> [Goal of the exercise]
In the material below, find the span from the line with "And many others…" to the line with "one hidden vertical" and transcribe only those lines, exactly, ends included, without the pictures.

> [Dataset content]

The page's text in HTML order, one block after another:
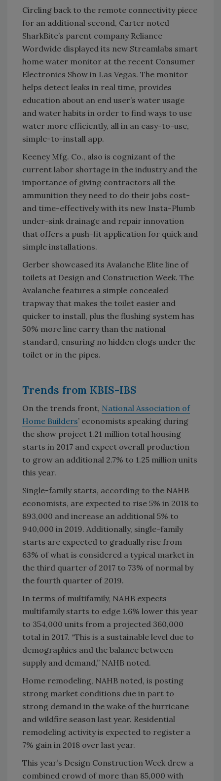
Circling back to the remote connectivity piece
for an additional second, Carter noted
SharkBite’s parent company Reliance
Wordwide displayed its new Streamlabs smart
home water monitor at the recent Consumer
Electronics Show in Las Vegas. The monitor
helps detect leaks in real time, provides
education about an end user’s water usage
and water habits in order to find ways to use
water more efficiently, all in an easy-to-use,
simple-to-install app.
Keeney Mfg. Co., also is cognizant of the
current labor shortage in the industry and the
importance of giving contractors all the
ammunition they need to do their jobs cost-
and time-effectively with its new Insta-Plumb
under-sink drainage and repair innovation
that offers a push-fit application for quick and
simple installations.
Gerber showcased its Avalanche Elite line of
toilets at Design and Construction Week. The
Avalanche features a simple concealed
trapway that makes the toilet easier and
quicker to install, plus the flushing system has
50% more line carry than the national
standard, ensuring no hidden clogs under the
toilet or in the pipes.
Trends from KBIS-IBS
On the trends front, National Association of
Home Builders’ economists speaking during
the show project 1.21 million total housing
starts in 2017 and expect overall production
to grow an additional 2.7% to 1.25 million units
this year.
Single-family starts, according to the NAHB
economists, are expected to rise 5% in 2018 to
893,000 and increase an additional 5% to
940,000 in 2019. Additionally, single-family
starts are expected to gradually rise from
63% of what is considered a typical market in
the third quarter of 2017 to 73% of normal by
the fourth quarter of 2019.
In terms of multifamily, NAHB expects
multifamily starts to edge 1.6% lower this year
to 354,000 units from a projected 360,000
total in 2017. “This is a sustainable level due to
demographics and the balance between
supply and demand,” NAHB noted.
Home remodeling, NAHB noted, is posting
strong market conditions due in part to
strong demand in the wake of the hurricane
and wildfire season last year. Residential
remodeling activity is expected to register a
7% gain in 2018 over last year.
This year’s Design Construction Week drew a
combined crowd of more than 85,000 with
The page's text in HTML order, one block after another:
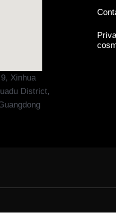
Xinhua
District,
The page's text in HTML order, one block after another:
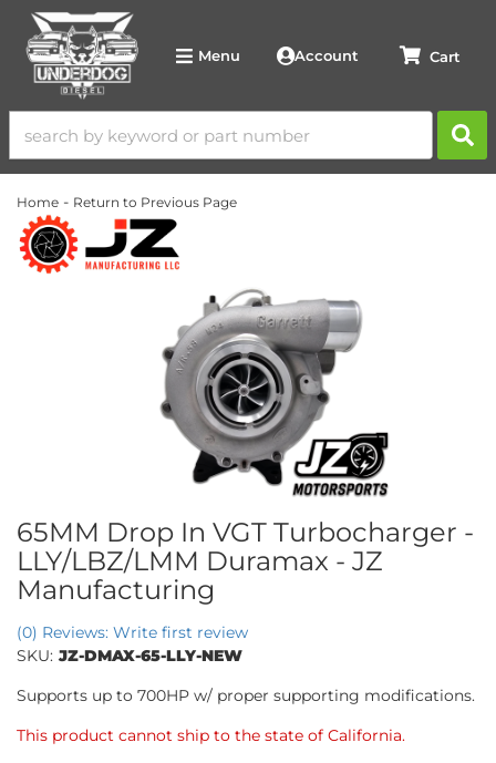
Menu Account
Home - Return to Previous Page
65MM Drop In VGT Turbocharger -
LLY/LBZ/LMM Duramax - JZ
Manufacturing
(0) Reviews: Write first review
SKU: JZ-DMAX-65-LLY-NEW
Supports up to 700HP w/ proper supporting modifications.
This product cannot ship to the state of California.
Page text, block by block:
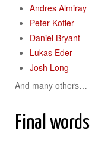
Andres Almiray
Peter Kofler
Daniel Bryant
Lukas Eder
Josh Long
And many others…
Final words
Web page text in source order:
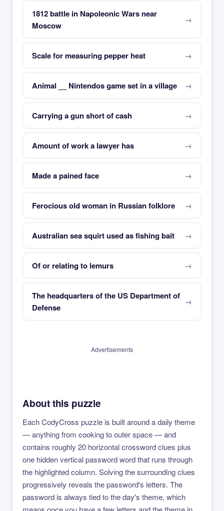
1812 battle in Napoleonic Wars near
Moscow
Scale for measuring pepper heat
Animal __ Nintendos game set in a village
Carrying a gun short of cash
Amount of work a lawyer has
Made a pained face
Ferocious old woman in Russian folklore
Australian sea squirt used as fishing bait
Of or relating to lemurs
The headquarters of the US Department of
Defense
Advertisements
About this puzzle
Each CodyCross puzzle is built around a daily theme
— anything from cooking to outer space — and
contains roughly 20 horizontal crossword clues plus
one hidden vertical password word that runs through
the highlighted column. Solving the surrounding clues
progressively reveals the password's letters. The
password is always tied to the day's theme, which
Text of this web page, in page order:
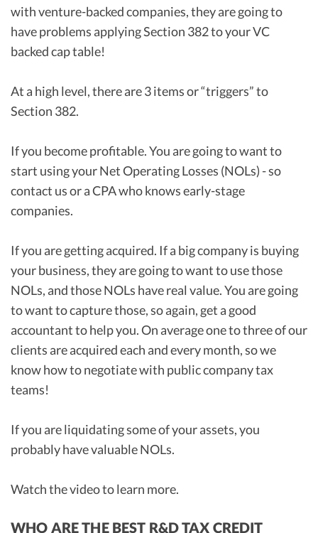
with venture-backed companies, they are going to
have problems applying Section 382 to your VC
backed cap table!
At a high level, there are 3 items or “triggers” to
Section 382.
If you become profitable. You are going to want to
start using your Net Operating Losses (NOLs) - so
contact us or a CPA who knows early-stage
companies.
If you are getting acquired. If a big company is buying
your business, they are going to want to use those
NOLs, and those NOLs have real value. You are going
to want to capture those, so again, get a good
accountant to help you. On average one to three of our
clients are acquired each and every month, so we
know how to negotiate with public company tax
teams!
If you are liquidating some of your assets, you
probably have valuable NOLs.
Watch the video to learn more.
WHO ARE THE BEST R&D TAX CREDIT
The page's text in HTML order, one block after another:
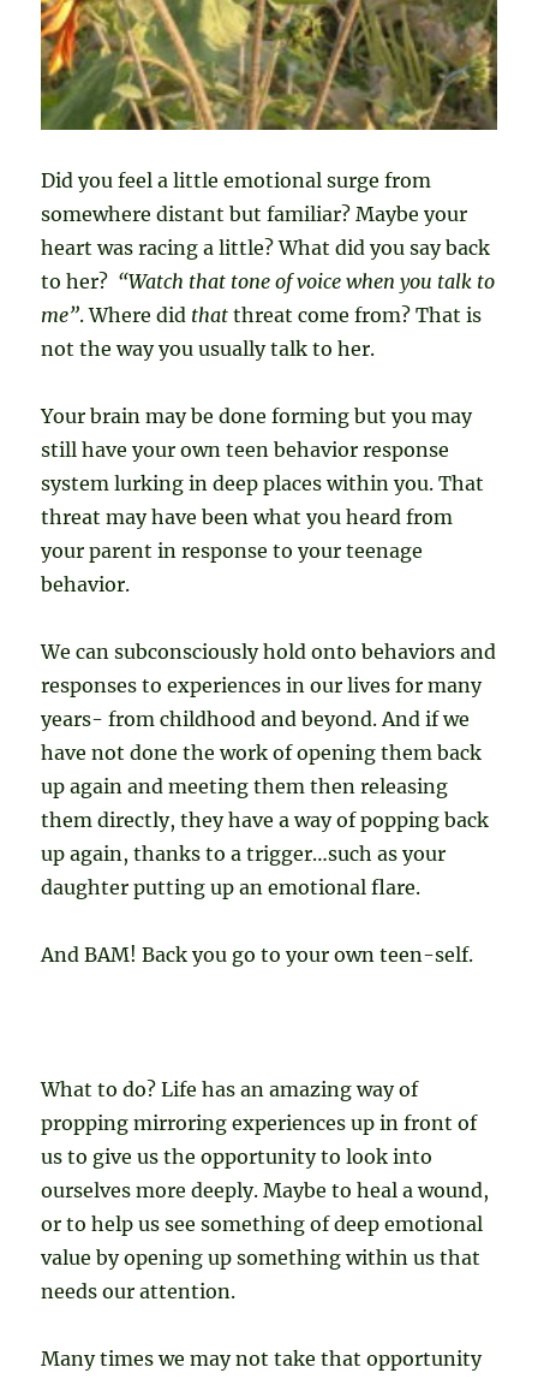
Did you feel a little emotional surge from
somewhere distant but familiar? Maybe your
heart was racing a little? What did you say back
to her? “Watch that tone of voice when you talk to
me”. Where did that threat come from? That is
not the way you usually talk to her.
Your brain may be done forming but you may
still have your own teen behavior response
system lurking in deep places within you. That
threat may have been what you heard from
your parent in response to your teenage
behavior.
We can subconsciously hold onto behaviors and
responses to experiences in our lives for many
years- from childhood and beyond. And if we
have not done the work of opening them back
up again and meeting them then releasing
them directly, they have a way of popping back
up again, thanks to a trigger…such as your
daughter putting up an emotional flare.
And BAM! Back you go to your own teen-self.
What to do? Life has an amazing way of
propping mirroring experiences up in front of
us to give us the opportunity to look into
ourselves more deeply. Maybe to heal a wound,
or to help us see something of deep emotional
value by opening up something within us that
needs our attention.
Many times we may not take that opportunity
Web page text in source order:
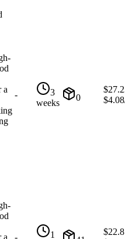
a
-
3
weeks
0
$
$4.08
a
- 1 $22.8

> [Answer below]
And many others…
Final words
Web page text in source order:
1812 battle in Napoleonic Wars near
Moscow
Scale for measuring pepper heat
Animal __ Nintendos game set in a village
Carrying a gun short of cash
Amount of work a lawyer has
Made a pained face
Ferocious old woman in Russian folklore
Australian sea squirt used as fishing bait
Of or relating to lemurs
The headquarters of the US Department of
Defense
Advertisements
About this puzzle
Each CodyCross puzzle is built around a daily theme
— anything from cooking to outer space — and
contains roughly 20 horizontal crossword clues plus
one hidden vertical password word that runs through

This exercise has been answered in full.